5. What do you love most about life with a daughter?
That’s hard! She’s still so young and just growing into her personality. She’s incredibly observant, she watches everything! And she doesn’t nap much, I think she’s afraid she’ll miss out on something important. She’s happy most of the time and loves being cuddled and read to. I really like reading to her, she gets really quiet and touches the pages of the book as I read. She also really likes it when we sing to her, her favorite song right now is C Is For Cookie, she gets the biggest grin on her face! I enjoy nursing in a way I never considered, she’s so vulnerable and innocent when she’s nursing, so trusting - it’s very close to feeling unconditional love.

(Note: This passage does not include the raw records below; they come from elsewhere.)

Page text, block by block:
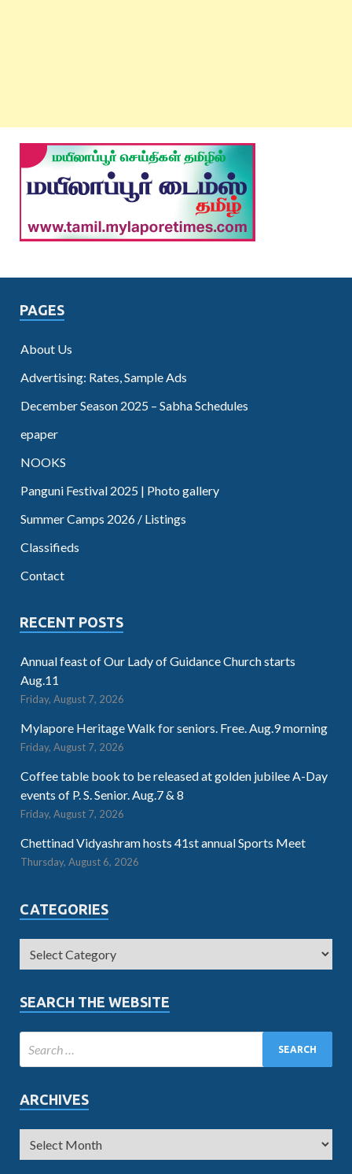
PAGES
About Us
Advertising: Rates, Sample Ads
December Season 2025 – Sabha Schedules
epaper
NOOKS
Panguni Festival 2025 | Photo gallery
Summer Camps 2026 / Listings
Classifieds
Contact
RECENT POSTS
Annual feast of Our Lady of Guidance Church starts
Aug.11
Friday, August 7, 2026
Mylapore Heritage Walk for seniors. Free. Aug.9 morning
Friday, August 7, 2026
Coffee table book to be released at golden jubilee A-Day
events of P. S. Senior. Aug.7 & 8
Friday, August 7, 2026
Chettinad Vidyashram hosts 41st annual Sports Meet
Thursday, August 6, 2026
CATEGORIES
SEARCH THE WEBSITE
ARCHIVES
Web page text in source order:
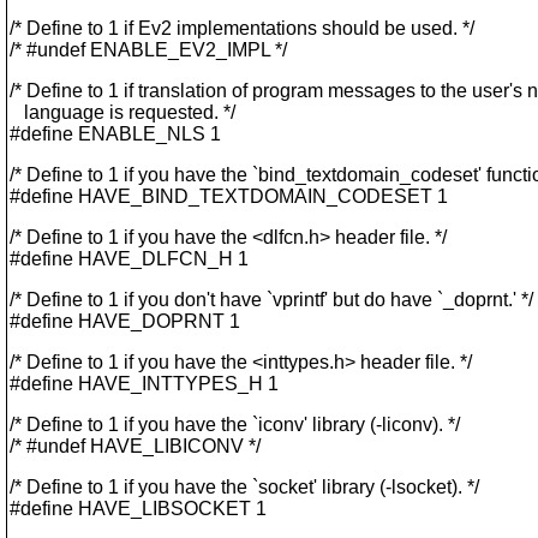
/* Define to 1 if Ev2 implementations should be used. */
/* #undef ENABLE_EV2_IMPL */
/* Define to 1 if translation of program messages to the user's
language is requested. */
#define ENABLE_NLS 1
/* Define to 1 if you have the `bind_textdomain_codeset'
#define HAVE_BIND_TEXTDOMAIN_CODESET 1
/* Define to 1 if you have the <dlfcn.h> header file. */
#define HAVE_DLFCN_H 1
/* Define to 1 if you don't have `vprintf' but do have `_doprnt.' */
#define HAVE_DOPRNT 1
/* Define to 1 if you have the <inttypes.h> header file. */
#define HAVE_INTTYPES_H 1
/* Define to 1 if you have the `iconv' library (-liconv). */
/* #undef HAVE_LIBICONV */
/* Define to 1 if you have the `socket' library (-lsocket). */
#define HAVE_LIBSOCKET 1
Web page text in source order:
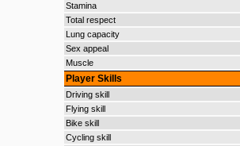
Stamina
Total respect
Lung capacity
Sex appeal
Muscle
Player Skills
Driving skill
Flying skill
Bike skill
Cycling skill
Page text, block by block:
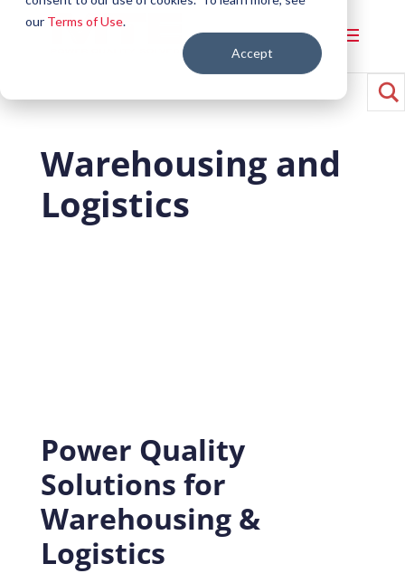
our Terms of Use.
Accept
Warehousing and
Logistics
Power Quality
Solutions for
Warehousing &
Logistics
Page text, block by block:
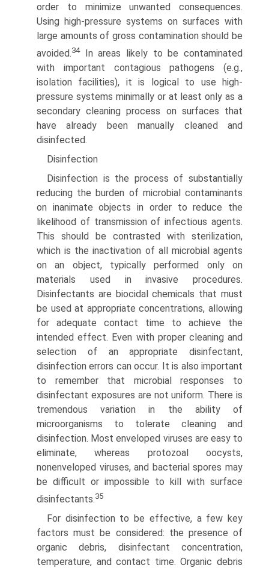
order to minimize unwanted consequences.
Using high-pressure systems on surfaces with
large amounts of gross contamination should be
avoided.34In areas likely to be contaminated
with important contagious pathogens (e.g.,
isolation facilities), it is logical to use high-
pressure systems minimally or at least only as a
secondary cleaning process on surfaces that
have already been manually cleaned and
disinfected.
Disinfection
Disinfection is the process of substantially
reducing the burden of microbial contaminants
on inanimate objects in order to reduce the
likelihood of transmission of infectious agents.
This should be contrasted with sterilization,
which is the inactivation of all microbial agents
on an object, typically performed only on
materials used in invasive procedures.
Disinfectants are biocidal chemicals that must
be used at appropriate concen­trations, allowing
for adequate contact time to achieve the
intended effect. Even with proper cleaning and
selection of an appropriate disinfectant,
disinfection errors can occur. It is also important
to remember that microbial responses to
disinfectant exposures are not uniform. There is
tremendous variation in the ability of
microorganisms to tolerate cleaning and
disinfection. Most enveloped viruses are easy to
elimi­nate, whereas protozoal oocysts,
nonenveloped viruses, and bacterial spores may
be difficult or impossible to kill with surface
disinfectants.35
For disinfection to be effective, a few key
factors must be considered: the presence of
organic debris, disinfectant concentration,
temperature, and contact time. Organic debris
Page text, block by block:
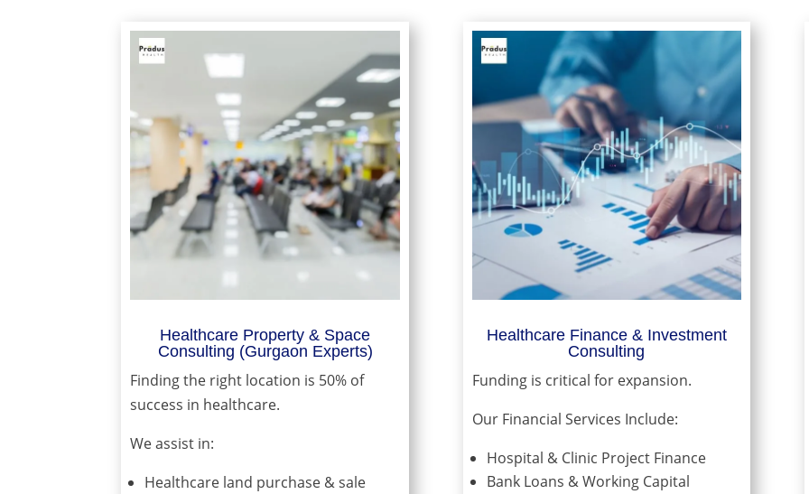
Healthcare Property & Space
Consulting (Gurgaon Experts)
Finding the right location is 50% of
success in healthcare.
We assist in:
Healthcare land purchase & sale
Healthcare Finance & Investment
Consulting
Funding is critical for expansion.
Our Financial Services Include:
Hospital & Clinic Project Finance
Bank Loans & Working Capital
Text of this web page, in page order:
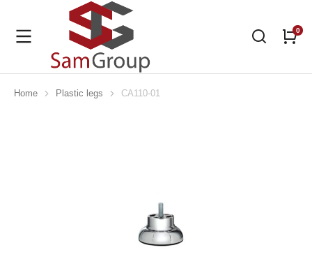
You are here:
Home Plastic legs CA110-01
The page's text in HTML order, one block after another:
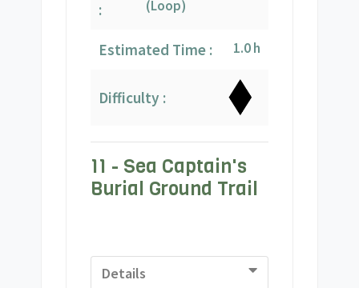
:
(Loop)
Estimated Time : 1.0 h
Difficulty :
11 - Sea Captain's
Burial Ground Trail
Details

I dream about our years to come. I really want to encourage her to follow her path and do whatever will make her happy. I think many parents want to give their kids what they never had, in an emotional way not a monetary way. I definitely feel that for my daughter. I always want her to know she’s the most important thing and I will always be there for her.
If you too would like to be interviewed, consider the following:
1) Leave a comment by ten o’ clock tonight if you want to be interviewed. (Violet's note: Seeing as how it's 8pm right now, I'll go til 10pm Tuesday night)
2) I will respond; I’ll ask you five questions.
3) You’ll update your journal with my five questions, and your five answers.
4) You’ll include this explanation.
5) You’ll ask other people five questions when they want to be interviewed.